India’s Economy

India’s Economy is Expected to Rebound if the Second Wave of COVID can be Avoided

The spread of COVID-19 in India and the subsequent lockdown has led several agencies to update their Indian Economic growth projections. A couple of the large credit rating agencies see the Indian economy slowing in the H1 of 2020 but then experiencing a sharp rebound in the H2.

Mobility in India has been slow to recover. According to Apple’s mobility app, the amount of movement throughout the country has been slow to recover. When compared to a period right before the lockdown in February, India’s mobility is down 45%. This compares to approximately 85% at the lows in April.

Growth is Likely to Slow

The lack of mobility around the country has slowed the volume of exports, and also reduced imports.
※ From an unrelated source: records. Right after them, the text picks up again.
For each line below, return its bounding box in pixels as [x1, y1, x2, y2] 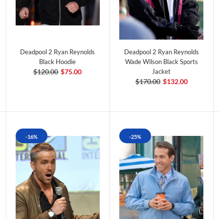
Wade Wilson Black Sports [125, 57, 198, 66]
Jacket [152, 67, 171, 75]
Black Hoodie [39, 57, 76, 66]
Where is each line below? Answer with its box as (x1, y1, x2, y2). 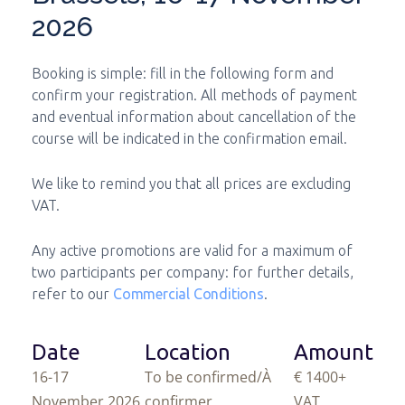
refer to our (32, 286, 113, 302)
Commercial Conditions (113, 286, 264, 302)
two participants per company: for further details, (32, 264, 353, 280)
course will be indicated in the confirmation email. (32, 130, 347, 146)
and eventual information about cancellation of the (32, 108, 356, 125)
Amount (294, 340, 373, 364)
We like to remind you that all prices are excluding (32, 175, 351, 192)
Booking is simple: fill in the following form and (32, 65, 334, 81)
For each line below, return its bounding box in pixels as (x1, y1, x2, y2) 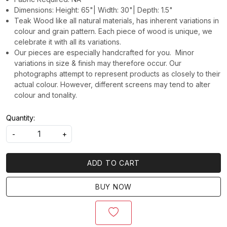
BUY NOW (95, 182, 132, 191)
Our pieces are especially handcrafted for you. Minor (14, 48, 194, 57)
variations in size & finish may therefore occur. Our (14, 58, 181, 67)
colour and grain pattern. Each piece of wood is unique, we (14, 26, 212, 35)
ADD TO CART (87, 158, 140, 167)
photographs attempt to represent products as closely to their (14, 69, 220, 78)
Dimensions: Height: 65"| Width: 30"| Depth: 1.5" (14, 5, 173, 14)
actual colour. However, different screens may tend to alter (14, 80, 210, 89)
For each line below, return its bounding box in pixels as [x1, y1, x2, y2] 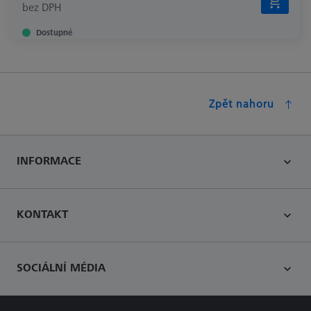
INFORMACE [17, 152, 81, 168]
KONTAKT [17, 205, 68, 221]
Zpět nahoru [209, 95, 274, 111]
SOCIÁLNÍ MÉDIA [17, 259, 106, 275]
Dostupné [36, 26, 72, 38]
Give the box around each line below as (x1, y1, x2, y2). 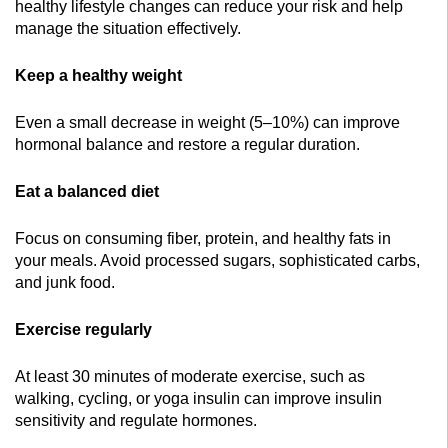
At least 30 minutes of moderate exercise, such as (15, 368, 365, 386)
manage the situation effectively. (15, 20, 241, 38)
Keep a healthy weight (15, 67, 182, 85)
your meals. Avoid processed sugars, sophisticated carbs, (15, 252, 420, 270)
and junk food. (15, 274, 115, 292)
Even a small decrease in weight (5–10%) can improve (15, 114, 400, 132)
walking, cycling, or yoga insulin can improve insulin (15, 390, 382, 408)
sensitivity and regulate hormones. (15, 412, 257, 430)
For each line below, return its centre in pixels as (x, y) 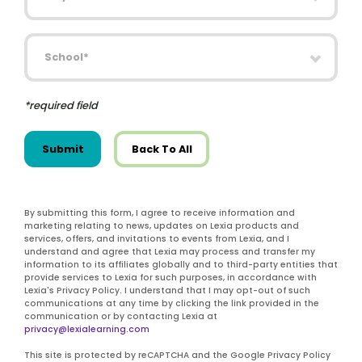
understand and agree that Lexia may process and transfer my (170, 252)
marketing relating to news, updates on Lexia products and (162, 226)
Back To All (162, 149)
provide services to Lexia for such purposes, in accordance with (170, 278)
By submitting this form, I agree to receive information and (160, 213)
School (46, 42)
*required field (61, 105)
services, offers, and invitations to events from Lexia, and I (157, 239)
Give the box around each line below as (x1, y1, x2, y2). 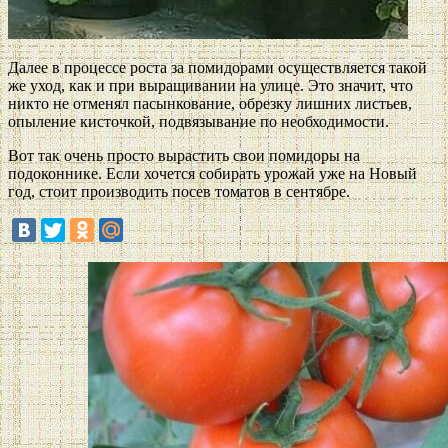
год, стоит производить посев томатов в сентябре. (8, 183, 350, 201)
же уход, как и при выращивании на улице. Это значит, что (8, 77, 413, 95)
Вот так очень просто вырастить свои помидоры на (8, 147, 360, 165)
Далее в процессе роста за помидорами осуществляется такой (8, 59, 427, 77)
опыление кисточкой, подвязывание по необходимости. (8, 113, 389, 131)
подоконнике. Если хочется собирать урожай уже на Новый (8, 165, 417, 183)
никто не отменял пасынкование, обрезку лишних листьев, (8, 95, 412, 113)
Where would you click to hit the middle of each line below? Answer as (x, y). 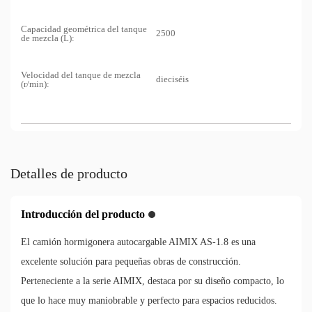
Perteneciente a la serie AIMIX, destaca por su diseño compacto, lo (153, 281)
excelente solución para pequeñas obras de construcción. (131, 262)
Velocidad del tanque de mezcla (81, 75)
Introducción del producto (83, 214)
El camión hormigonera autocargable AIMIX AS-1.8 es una (138, 242)
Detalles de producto (69, 174)
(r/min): (35, 84)
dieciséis (172, 79)
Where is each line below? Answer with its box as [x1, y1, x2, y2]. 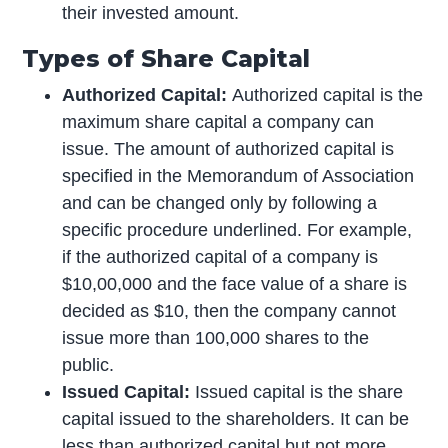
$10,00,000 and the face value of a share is [62, 273, 408, 294]
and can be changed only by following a [62, 192, 378, 213]
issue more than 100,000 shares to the [62, 327, 370, 348]
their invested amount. [62, 2, 240, 23]
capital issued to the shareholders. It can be [62, 408, 410, 429]
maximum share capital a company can [62, 111, 375, 132]
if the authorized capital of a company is [62, 246, 379, 267]
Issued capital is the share [190, 381, 404, 402]
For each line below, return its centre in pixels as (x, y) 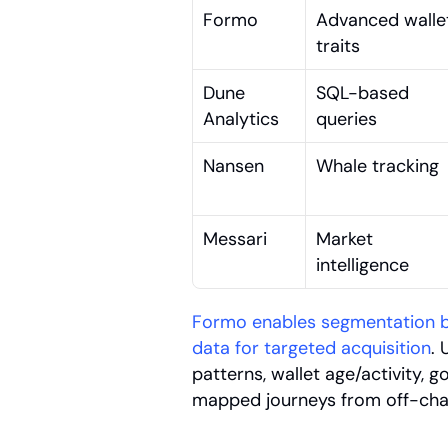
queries (346, 119)
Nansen (233, 166)
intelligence (362, 265)
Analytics (241, 119)
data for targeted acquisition (311, 348)
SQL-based (362, 93)
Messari (235, 239)
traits (338, 46)
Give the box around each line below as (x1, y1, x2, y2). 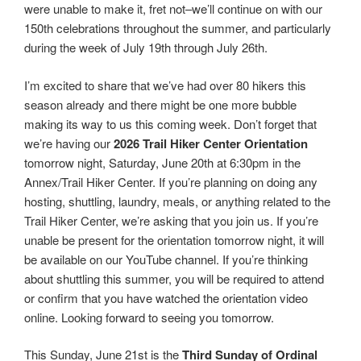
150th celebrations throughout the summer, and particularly (24, 19, 331, 36)
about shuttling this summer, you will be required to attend (24, 269, 324, 287)
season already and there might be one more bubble (24, 95, 297, 113)
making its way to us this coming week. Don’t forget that (24, 114, 317, 132)
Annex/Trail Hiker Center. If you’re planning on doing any (24, 172, 317, 190)
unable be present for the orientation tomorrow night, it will (24, 230, 324, 248)
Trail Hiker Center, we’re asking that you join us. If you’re (24, 211, 318, 229)
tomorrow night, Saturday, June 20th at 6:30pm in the (24, 153, 301, 171)
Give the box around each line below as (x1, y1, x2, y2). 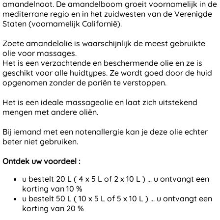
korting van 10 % (22, 183, 82, 193)
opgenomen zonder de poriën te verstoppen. (2, 77, 166, 87)
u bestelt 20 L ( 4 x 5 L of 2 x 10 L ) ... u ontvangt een (22, 173, 209, 184)
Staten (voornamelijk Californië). (2, 18, 122, 28)
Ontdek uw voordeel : (2, 156, 80, 166)
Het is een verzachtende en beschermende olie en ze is (2, 57, 202, 68)
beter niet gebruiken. (2, 136, 78, 146)
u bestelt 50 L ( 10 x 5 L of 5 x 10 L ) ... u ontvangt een (22, 193, 212, 203)
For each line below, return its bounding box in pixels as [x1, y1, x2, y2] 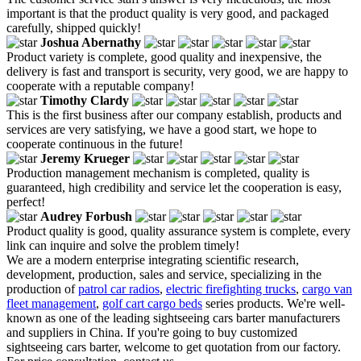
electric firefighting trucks [166, 282, 296, 297]
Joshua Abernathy [40, 35, 141, 50]
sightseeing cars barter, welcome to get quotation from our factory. [6, 340, 341, 355]
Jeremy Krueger [40, 151, 130, 166]
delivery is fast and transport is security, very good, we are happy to [6, 64, 348, 79]
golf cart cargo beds [102, 297, 202, 311]
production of [6, 282, 78, 297]
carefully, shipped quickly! [6, 21, 141, 35]
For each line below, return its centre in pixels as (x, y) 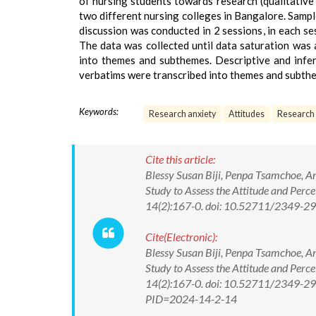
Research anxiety (182, 114)
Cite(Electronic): (181, 237)
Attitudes (247, 114)
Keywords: (99, 111)
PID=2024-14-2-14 (191, 299)
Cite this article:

The latest import information for April in India shows that import Import cargo handling last month was at 80% of April 2019  levels at Jawaharlal Nehru Port. Overall throughput was down by 37% when compared to April 2019 levels.

Growth is likely to decline for the full fiscal year in India, which ends in March of 2021. The Organisation for Economic Co-operation and Development (OECD) sees India’s growth at -3.7% for the ongoing fiscal and growth could even drop further to -7.3% in the event of a second Covid-19 outbreak. The reduction in the growth forecast compares to a 5.1% growth rate projected by the OECD for the FY21 in March.

The growth downgrade reflects forecast trends from other global organizations. For example, the World Bank is expecting -3.2% growth for India this fiscal year. The OECD’s second wave scenario at -7.3%, was the lowest estimate for India’s growth so far. In terms of the global outlook, the report projected a sharp 6% contraction for global growth in 2020 followed by a strong 5.2% rebound next year. Exports could benefit from the reduction in the value of the India Rupe in forex trading making their goods less expensive following the weakening of the Rupe.

S&P the credit rating agency reports that India’s recovery from the impact of the Covid-19 outbreak and the lockdown would be key to maintaining its sovereign rating. The report put the general government fiscal deficit at 8.2%-8.9% in FY21 reflecting collapsing tax revenue. S&P sees India’s economic growth potential in medium and long-term is 6.5-7% but reforms are critical for the country to get back to recovery. The Indian government fiscal deficit will also play a role in whether the country can recover quickly from the lockdown and subsequent decline in economic growth. The rating agency expects the general government deficit to be 11% this year, and decline to 10% next year. S&P expected the deficit to decline to 7-9% over medium-term and said India’s fiscal position will weigh in credit rating for the long term.

Fitch sees a similar pattern when it comes to contraction and then growth. After a contraction in the current financial year, India’s economy is forecast to bounce back with a sharp growth rate of 9.5% next year provided it avoids further deterioration in the financial sector. The coronavirus pandemic will lead to shrinking of the already slowing economy in 2020-21 that started in April. Fitch Ratings forecast a 5% contraction in the GDP in the current financial year.

The Bottom Line

The bottom line is that Indian needs to avoid a second wave of the virus and slowly get back to work. A second-round would be devastating and destroy the countries ability to bounce back especially in the trade sector. Most of the global agencies see India’s growth rebounding in the H2 of the next fiscal year if there is no second wave of the virus.